I have been analysing RNA seq data and I wanted to do gene set enrichment analysis with clusterprofiler package. I have used deseq2 to identify differentially expressed genes. I have set lfcThreshold = 1 while calling function results(). I have created a vector with log2 fold changes and Entrez names. I thought that gseGO function from clusterprofiler is the same thing as GSEA function from clusterprofiler is the same thing. Am I wrong? I have run gseGO on my sorted log2 fold changes list and then I ran GSEA function on the same list and specified TERM2GENE to be a gene list downloaded from broad's institute website (c5: GO).

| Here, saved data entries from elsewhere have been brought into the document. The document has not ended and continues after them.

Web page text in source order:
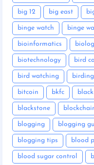
big 12 big east
binge watch binge
bioinformatics
biotechnology bird
bird watching
bitcoin bkfc
blackstone
blogging blogging
blogging tips blood
blood sugar control
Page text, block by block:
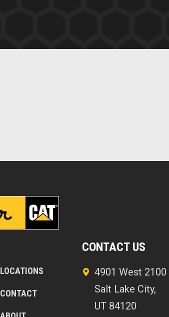
LOCATIONS
CONTACT
CONTACT US
4901 West 2100
Salt Lake City,
UT 84120
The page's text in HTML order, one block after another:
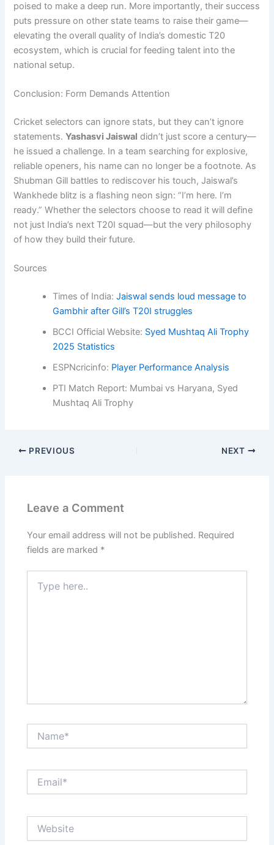
poised to make a deep run. More importantly, their success
puts pressure on other state teams to raise their game—
elevating the overall quality of India’s domestic T20
ecosystem, which is crucial for feeding talent into the
national setup.
Conclusion: Form Demands Attention
Cricket selectors can ignore stats, but they can’t ignore
statements.Yashasvi Jaiswal didn’t just score a century—
he issued a challenge. In a team searching for explosive,
reliable openers, his name can no longer be a footnote. As
Shubman Gill battles to rediscover his touch, Jaiswal’s
Wankhede blitz is a flashing neon sign: “I’m here. I’m
ready.” Whether the selectors choose to read it will define
not just India’s next T20I squad—but the very philosophy
of how they build their future.
Sources
Times of India:Jaiswal sends loud message to
Gambhir after Gill’s T20I struggles
BCCI Official Website: Syed Mushtaq Ali Trophy
2025 Statistics
ESPNcricinfo: Player Performance Analysis
PTI Match Report: Mumbai vs Haryana, Syed
Mushtaq Ali Trophy
PREVIOUS NEXT
Leave a Comment
Your email address will not be published. Required
fields are marked *
here..
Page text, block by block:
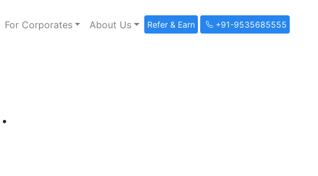
For Corporates About Us Refer & Earn +91-9535685555
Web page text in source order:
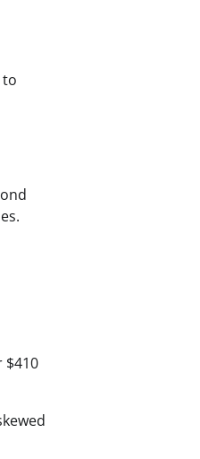
$410
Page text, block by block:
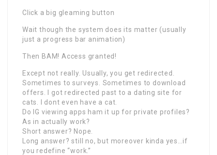
Click a big gleaming button
Wait though the system does its matter (usually
just a progress bar animation)
Then BAM! Access granted!
Except not really. Usually, you get redirected.
Sometimes to surveys. Sometimes to download
offers. I got redirected past to a dating site for
cats. I dont even have a cat.
Do IG viewing apps ham it up for private profiles?
As in actually work?
Short answer? Nope.
Long answer? still no, but moreover kinda yes…if
you redefine “work.”
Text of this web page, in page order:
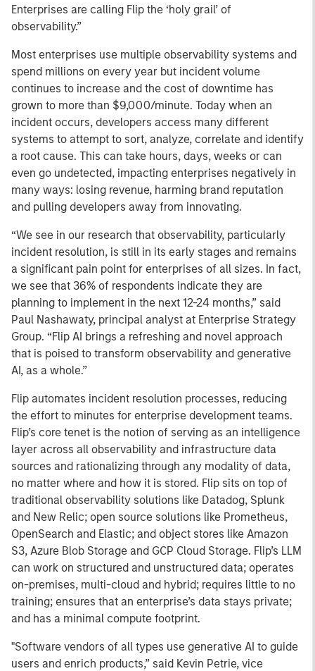
Enterprises are calling Flip the ‘holy grail’ of
observability.”
Most enterprises use multiple observability systems and
spend millions on every year but incident volume
continues to increase and the cost of downtime has
grown to more than $9,000/minute. Today when an
incident occurs, developers access many different
systems to attempt to sort, analyze, correlate and identify
a root cause. This can take hours, days, weeks or can
even go undetected, impacting enterprises negatively in
many ways: losing revenue, harming brand reputation
and pulling developers away from innovating.
“We see in our research that observability, particularly
incident resolution, is still in its early stages and remains
a significant pain point for enterprises of all sizes. In fact,
we see that 36% of respondents indicate they are
planning to implement in the next 12-24 months,” said
Paul Nashawaty, principal analyst at Enterprise Strategy
Group. “Flip AI brings a refreshing and novel approach
that is poised to transform observability and generative
AI, as a whole.”
Flip automates incident resolution processes, reducing
the effort to minutes for enterprise development teams.
Flip’s core tenet is the notion of serving as an intelligence
layer across all observability and infrastructure data
sources and rationalizing through any modality of data,
no matter where and how it is stored. Flip sits on top of
traditional observability solutions like Datadog, Splunk
and New Relic; open source solutions like Prometheus,
OpenSearch and Elastic; and object stores like Amazon
S3, Azure Blob Storage and GCP Cloud Storage. Flip’s LLM
can work on structured and unstructured data; operates
on-premises, multi-cloud and hybrid; requires little to no
training; ensures that an enterprise’s data stays private;
and has a minimal compute footprint.
"Software vendors of all types use generative AI to guide
users and enrich products,” said Kevin Petrie, vice
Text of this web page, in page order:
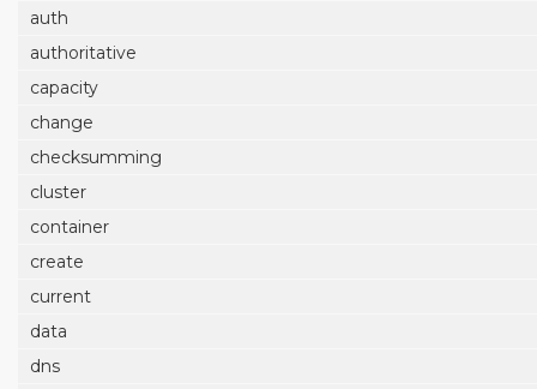
auth
authoritative
capacity
change
checksumming
cluster
container
create
current
data
dns
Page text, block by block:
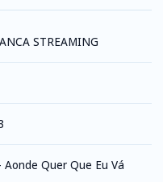
STREAMING
Aonde Quer Que Eu Vá
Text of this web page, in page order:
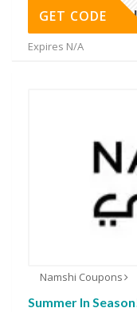
GET CODE
Expires N/A
Namshi Coupons
Summer In

Basicaly this is what I did:
gseaGO1 <- gseGO(geneList = foldchanges, OrgDb = org.Hs.eg.db, ont = 'All', nPerm = 1000, minGSSize = 10, pvalueCutoff = 0.05, verbose = FALSE) c5 <- read.gmt("c5.all.v7.0.entrez.gmt") gseaGO2 <- GSEA(foldchanges, TERM2GENE=c5, minGSSize = 10, nPerm = 1000, pvalueCutoff = 0.05, verbose=FALSE)
The results are very similar but not the same. I can see some of the GO sets in results of both gseaGO1 and gseaGO2 and as far as I can see they have the same enrichment score but different NES value, pvalue, padjusted (however differences are VERY small).
So my questions are: are the gseGO and GSEA functions form clusterprofiler package the same (in a mathematical sense)? Additionally, I have defined c5.all.v7.0.entrez.gmt to be gene set database for GSEA function, but which gene set database is used for gseGO?
Even though I am new to this analysis I have read a lot about it but it still isn't clear to me this. Thank you very much for your time and help.